*ASSIGNMENT:*
Your output should consist of the lines from the first line of the records below through the one with "This chart supports", exactly, minus the pictures.
____
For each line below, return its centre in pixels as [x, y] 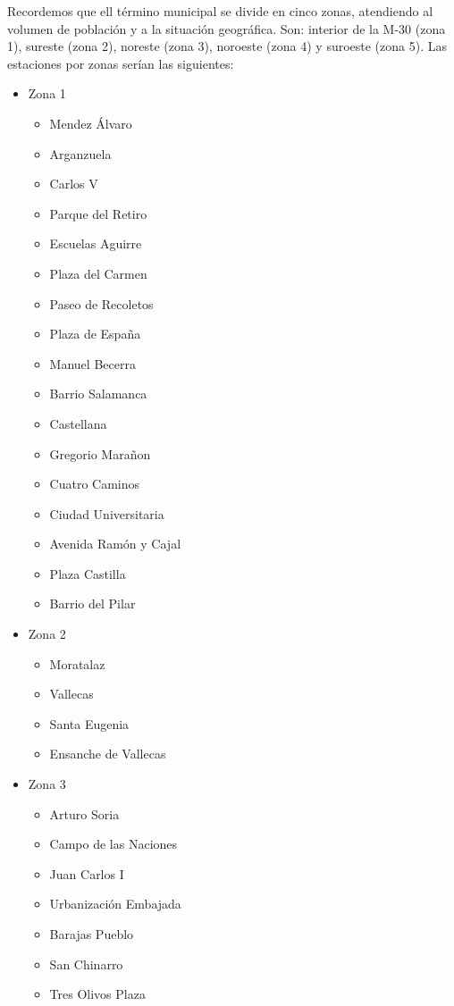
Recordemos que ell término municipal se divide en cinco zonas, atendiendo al [220, 11]
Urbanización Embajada [115, 904]
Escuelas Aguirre [96, 243]
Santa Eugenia [89, 723]
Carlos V [74, 184]
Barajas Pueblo [92, 934]
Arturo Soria [84, 813]
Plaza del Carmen [98, 273]
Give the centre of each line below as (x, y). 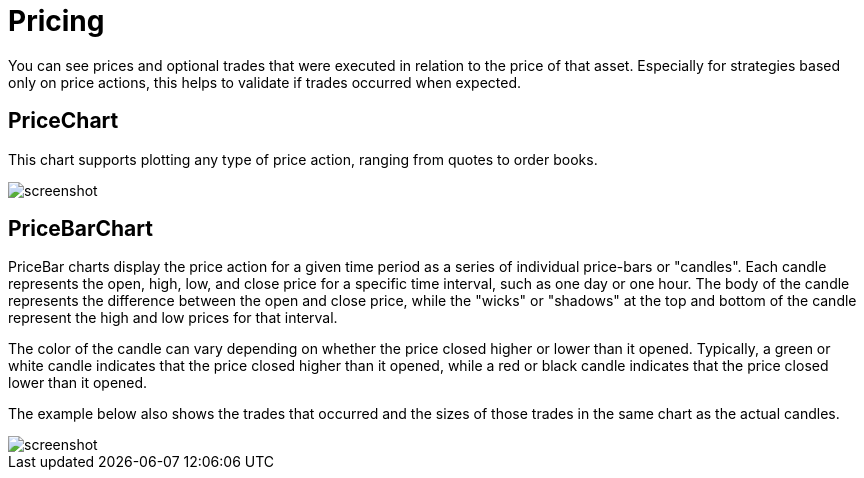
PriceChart (63, 121)
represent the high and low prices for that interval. (173, 318)
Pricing (56, 21)
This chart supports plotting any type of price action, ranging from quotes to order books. (303, 159)
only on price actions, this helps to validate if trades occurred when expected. (265, 82)
____
*SOLUTION TO THE PROBLEM:*
For each line below, return its centre in pixels as [x, y] 
Recordemos que ell término municipal se divide en cinco zonas, atendiendo al [220, 11]
Urbanización Embajada [115, 904]
Escuelas Aguirre [96, 243]
Santa Eugenia [89, 723]
Carlos V [74, 184]
Barajas Pueblo [92, 934]
Arturo Soria [84, 813]
Plaza del Carmen [98, 273]
Give the centre of each line below as (x, y). 
PriceChart (63, 121)
represent the high and low prices for that interval. (173, 318)
Pricing (56, 21)
This chart supports plotting any type of price action, ranging from quotes to order books. (303, 159)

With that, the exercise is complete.